§ **AIM OF THE EXERCISE**
The stretch from the line with "# 自动修图 # 肤色增强 # 影楼工具" through the line with "avec les murs ?" in the records below: write it out exactly, and nothing else.

§ **Records excerpted from a collection**

•••

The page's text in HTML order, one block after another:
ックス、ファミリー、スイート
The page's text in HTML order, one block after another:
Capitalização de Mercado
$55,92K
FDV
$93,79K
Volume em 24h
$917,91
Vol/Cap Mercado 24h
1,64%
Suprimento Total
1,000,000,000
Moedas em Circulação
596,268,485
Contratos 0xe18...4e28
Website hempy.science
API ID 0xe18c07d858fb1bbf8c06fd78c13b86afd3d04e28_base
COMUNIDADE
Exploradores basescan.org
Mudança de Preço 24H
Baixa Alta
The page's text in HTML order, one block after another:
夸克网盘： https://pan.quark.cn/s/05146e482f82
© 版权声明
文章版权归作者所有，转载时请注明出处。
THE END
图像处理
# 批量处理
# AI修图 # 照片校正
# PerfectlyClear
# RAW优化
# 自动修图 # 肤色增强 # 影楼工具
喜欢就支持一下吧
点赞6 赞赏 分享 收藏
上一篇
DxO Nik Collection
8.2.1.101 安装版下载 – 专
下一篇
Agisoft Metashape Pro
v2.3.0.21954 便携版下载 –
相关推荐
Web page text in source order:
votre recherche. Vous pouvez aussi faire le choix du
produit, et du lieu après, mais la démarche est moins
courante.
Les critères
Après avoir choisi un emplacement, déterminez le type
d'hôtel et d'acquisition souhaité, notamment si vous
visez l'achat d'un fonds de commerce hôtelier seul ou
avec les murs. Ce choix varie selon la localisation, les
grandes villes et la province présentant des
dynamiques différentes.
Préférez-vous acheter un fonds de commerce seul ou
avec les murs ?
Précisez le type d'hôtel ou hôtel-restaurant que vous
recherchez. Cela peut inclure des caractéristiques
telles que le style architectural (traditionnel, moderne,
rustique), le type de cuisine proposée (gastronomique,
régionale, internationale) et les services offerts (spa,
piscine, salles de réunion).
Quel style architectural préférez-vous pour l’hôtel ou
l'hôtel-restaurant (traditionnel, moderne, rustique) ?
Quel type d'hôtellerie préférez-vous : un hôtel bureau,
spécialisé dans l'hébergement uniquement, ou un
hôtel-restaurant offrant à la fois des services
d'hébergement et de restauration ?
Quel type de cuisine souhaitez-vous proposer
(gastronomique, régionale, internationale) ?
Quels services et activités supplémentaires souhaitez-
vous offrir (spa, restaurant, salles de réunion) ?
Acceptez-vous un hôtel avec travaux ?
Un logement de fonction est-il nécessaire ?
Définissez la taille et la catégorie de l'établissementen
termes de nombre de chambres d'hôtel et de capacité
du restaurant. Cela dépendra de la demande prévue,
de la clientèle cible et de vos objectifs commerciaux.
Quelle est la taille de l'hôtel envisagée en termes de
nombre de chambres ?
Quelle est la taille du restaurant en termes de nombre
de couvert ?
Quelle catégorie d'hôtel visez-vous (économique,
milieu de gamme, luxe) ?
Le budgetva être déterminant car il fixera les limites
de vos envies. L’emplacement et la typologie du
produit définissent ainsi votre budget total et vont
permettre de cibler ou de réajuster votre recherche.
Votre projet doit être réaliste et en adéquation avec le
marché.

•••

§ **OUTPUT FOR THIS EXERCISE**
# 自动修图 # 肤色增强 # 影楼工具
喜欢就支持一下吧
点赞6 赞赏 分享 收藏
上一篇
DxO Nik Collection
8.2.1.101 安装版下载 – 专
下一篇
Agisoft Metashape Pro
v2.3.0.21954 便携版下载 –
相关推荐
Web page text in source order:
votre recherche. Vous pouvez aussi faire le choix du
produit, et du lieu après, mais la démarche est moins
courante.
Les critères
Après avoir choisi un emplacement, déterminez le type
d'hôtel et d'acquisition souhaité, notamment si vous
visez l'achat d'un fonds de commerce hôtelier seul ou
avec les murs. Ce choix varie selon la localisation, les
grandes villes et la province présentant des
dynamiques différentes.
Préférez-vous acheter un fonds de commerce seul ou
avec les murs ?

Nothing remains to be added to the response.